PersephoneShell - the data loader application
The command line tool will load the data from standard bioinformatic files like FASTA, gff3, BAM/CRAM, bed, bedgraph, vcf, etc. and check for consistency of the data.
API Server. The API server (known as "WebCerberus") communicates with the database(s). It performs data-caching, data compression, and other optimizations, which result in dramatic performance improvements. The server can be cloud-based or installed in-house. The API server can run as a stand-alone application that does not require any extra Web server like nginx or Apache. It can be installed on Windows OS (Windows 7 or later, Windows Server 2011 or later) or on Linux. Microsoft .NET 4.7.2 or later is required for the Windows installation. In case of Linux, Mono framework is needed to run the .NET applications.

The main application

Persephone Web Client. The main client application runs in any popular web browser and is OS independent. The software is hosted by the server WebCerberus: launch the server and navigate to a URL to start using the client application - no installation of the client is necessary.

Installation steps without details (when not using the Docker image)

1. Install the database server, create an empty database and a new database user.

2. Install Solr search engine (requires Java). Create a new core.

3. If hosting on linux, install Mono (we need it to run .NET applications).

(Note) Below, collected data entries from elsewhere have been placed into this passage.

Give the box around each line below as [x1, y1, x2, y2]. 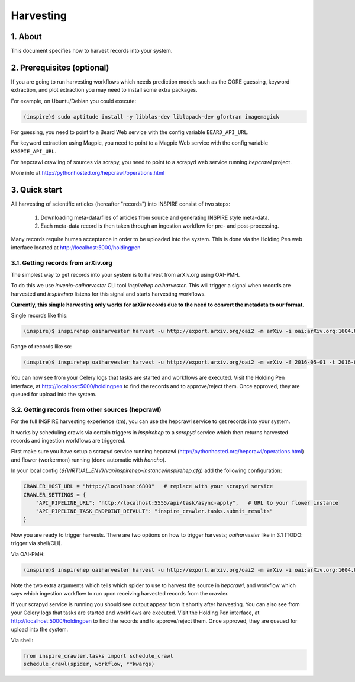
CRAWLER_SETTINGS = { [23, 491, 86, 498]
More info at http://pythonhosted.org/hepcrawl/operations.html [11, 169, 165, 177]
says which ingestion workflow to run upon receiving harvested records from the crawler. [11, 590, 229, 597]
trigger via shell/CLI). [11, 540, 62, 547]
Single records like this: [11, 312, 68, 319]
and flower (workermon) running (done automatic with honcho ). [11, 456, 167, 463]
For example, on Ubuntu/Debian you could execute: [11, 97, 136, 104]
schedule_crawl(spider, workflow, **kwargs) [23, 661, 155, 668]
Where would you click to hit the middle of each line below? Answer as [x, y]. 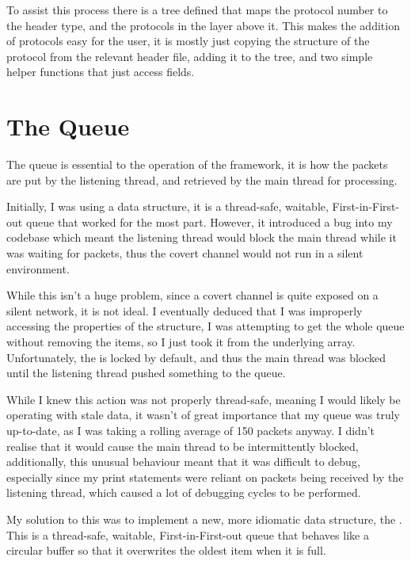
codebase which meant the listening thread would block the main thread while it [202, 237]
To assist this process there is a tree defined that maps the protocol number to [197, 10]
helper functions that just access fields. [101, 72]
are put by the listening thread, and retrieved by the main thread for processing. [202, 179]
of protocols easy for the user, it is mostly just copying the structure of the [188, 41]
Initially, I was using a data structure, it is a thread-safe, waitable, [167, 206]
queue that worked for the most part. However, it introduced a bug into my [209, 221]
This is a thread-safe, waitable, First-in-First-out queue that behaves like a [188, 534]

4. Unpack PersephoneShell from our archive and update configuration values: the database connection string, path for BLAST binaries, URL to Solr, location of external files, etc.

5. Unpack WebCerberus from our archive and modify the configuration: the database connection string, path for BLAST binaries and index files, URL to Solr, etc.

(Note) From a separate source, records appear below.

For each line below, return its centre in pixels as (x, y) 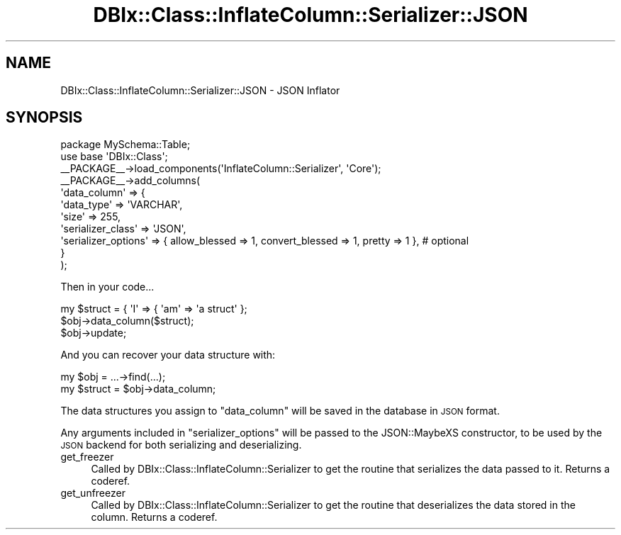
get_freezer (87, 457)
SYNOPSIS (44, 118)
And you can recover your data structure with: (168, 355)
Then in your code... (107, 287)
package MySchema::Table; (125, 145)
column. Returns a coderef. (154, 517)
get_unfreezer (93, 493)
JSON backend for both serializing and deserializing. (181, 445)
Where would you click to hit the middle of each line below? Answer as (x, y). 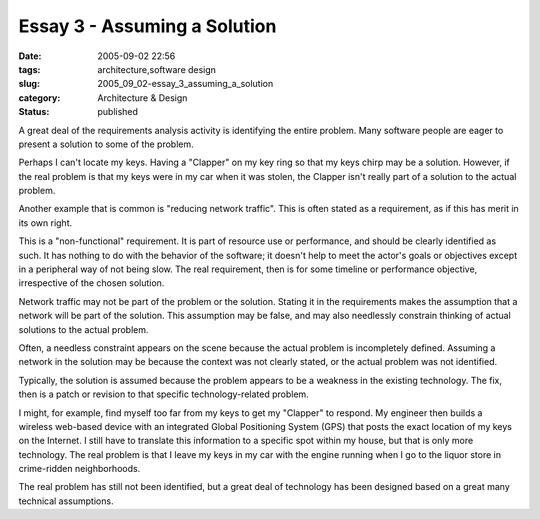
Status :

The advanced security configuration steps to enable user registration are described here.

Just to remind you, we provide a Persephone Docker image that already has all the needed components pre-installed and configured. Just spin the container and navigate to a URL to see the live application.

System Requirements

The web client of Persephone runs on any desktop OS, as long as it provides a modern web browser. The recommended hardware for the client machine would look like this:

Client:

Processor Type	Dual core
Processor Speed	2.8 GHz
Memory	8 GB minimum
Local Storage	1 GB for program files and the data cache.

Server:

The requirements for the server side are higher (depending on the load, for small teams it can run on a regular laptop).

Processor Type	Quad core
Processor Speed	2.8 GHz
Memory	16 GB minimum
Local Storage	100 GB for program files and the data cache. The data files can take more.

While most of the data is stored in the database, the bulky entries, such as genomic sequences, BAM tracks, or variant binary data, are stored outside the database, in the file system. Such organization reduces stress on the database and dramatically improves the timing of the backup process. There is no need to "export" massive data records from the database in the form of SQL text, which is very time-consuming - the compressed binary files are ready for backup without additional preparation.